Salvo los mosquitos y las serpientes me gustan todos los animales, pero los felinos están en lo alto del podio. Quien no sienta una pasión semejante pensará que lo que viene a continuación es una sinsorgada, o sea que lo mejor es que deje de leer en este mismo momento.
En los ojos de los perros y los caballos hay una profunda humanidad, una forma de vínculo. En los ojos de los gatos hay un misterio abismal. Esto se ha dicho infinidad de veces, pero es cierto. Los perros y los caballos han acompañado al hombre desde sus orígenes. Los gatos llegaron, probablemente, de un planeta muy lejano. Mi mujer y yo hemos tenido perros y gatos. Uno puede elegir a un perro o un caballo y convertirse, palabra horrible, en su amo, o en su jefe de manada. Un gato te elige a ti para que le sirvas y le adores. Con un gato, pues, se establece la misma relación que hay entre un humano y una deidad. Nosotros hemos tenido una docena de gatos, y lo que yo sentí por uno de ellos, el gato Bigún, no lo he sentido jamás por ningún otro gato o ningún otro animal. Cuando murió estuve llorando una semana y no pasa otra sin que me acuerde de él.

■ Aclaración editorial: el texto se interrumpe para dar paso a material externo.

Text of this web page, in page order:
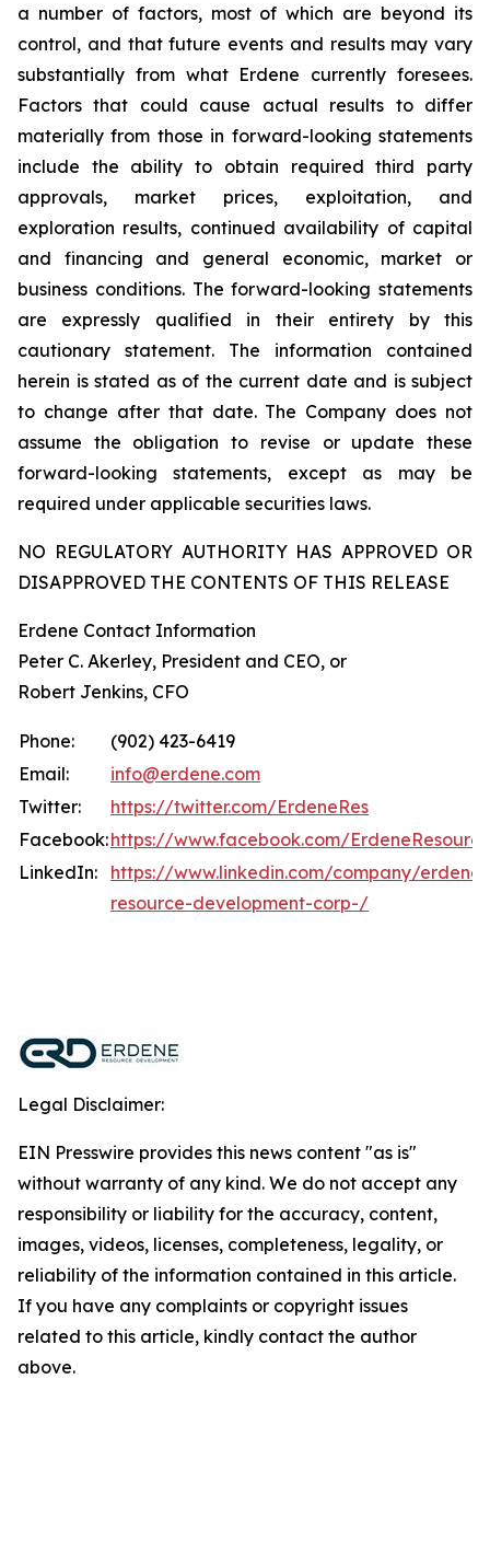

Con los anteriores, extrañamente, no establecí vínculos profundos. ¿Era yo un descastado entonces? No digo que no. Mi primer gato se llamaba Mugas y me acompañó mucho durante un periodo de abandono, a finales de los setenta. Era un gato abisinio, o naranja, o Ginger Cat, como les llaman los ingleses, un nombre muy bonito porque suena a galleta. No sé de dónde salió y apenas recuerdo sus costumbres. Y es raro, porque en aquella época, ya digo, pasábamos largas horas juntos. Lo único que me viene a la cabeza es el día en que devoró hasta la última hoja de una planta de marihuana que yo tenía en usufructo. No es que le hicieran mucha falta los alucinógenos, como a ningún gato, porque, ahora que me acuerdo, solía entrar en trance escuchando música, aunque solo le pasaba con dos discos: La Catedral, de Sisa, e In the Court of the Crimson King. Pink Floyd, por ejemplo, le resultaba indiferente, pero con aquellos dos se quedaba inmóvil, los ojos muy abiertos y las orejas aguzadísimas. Probablemente conectaba con una frecuencia alienígena (su planeta originario) o captaba un mensaje oculto entre los surcos. El resto del día, como sus compañeros de especie, debía dedicarlo a sus cinco mil siestas.
No sé si la marihuana afecta a los gatos, pero desde aquel día comenzó a hacer unas acrobacias insólitas. Corría por el piso, que era pequeño, a gran velocidad, y al enfilar el pasillo lograba el prodigio de rampar durante unos segundos por la pared, como si fuera un peralte y él un campeón de bobsleigh. Esas tres cosas son lo que más recuerdo del gato Mugas.
Unos años más tarde, en La Floresta, llegó el gato Fermín.
Le llamamos así porque habíamos bautizado Piker a nuestro perro, para mosqueo de la directiva editorial Mónica Piquer, a la que en el transcurso de una fiesta hubo que convencer, tebeo en mano, de que los nombres de Piker y Fermín eran un homenaje a los Garriris dibujados por Mariscal.
Fermín asomó una mañana de entre un montón de leña recién cortada, en una loma que había frente a la casa. La convivencia con Piker no fue plácida. Cuando volvíamos por la noche los encontrábamos siempre igual: Piker al pie de un pino, con las fauces abiertas y en posición de firmes, y Fermín maullando desesperadamente en la copa del árbol, oculto entre el follaje. Aquello, estaba claro, no podía durar. Y no duró: Fermín desapareció de un día para otro.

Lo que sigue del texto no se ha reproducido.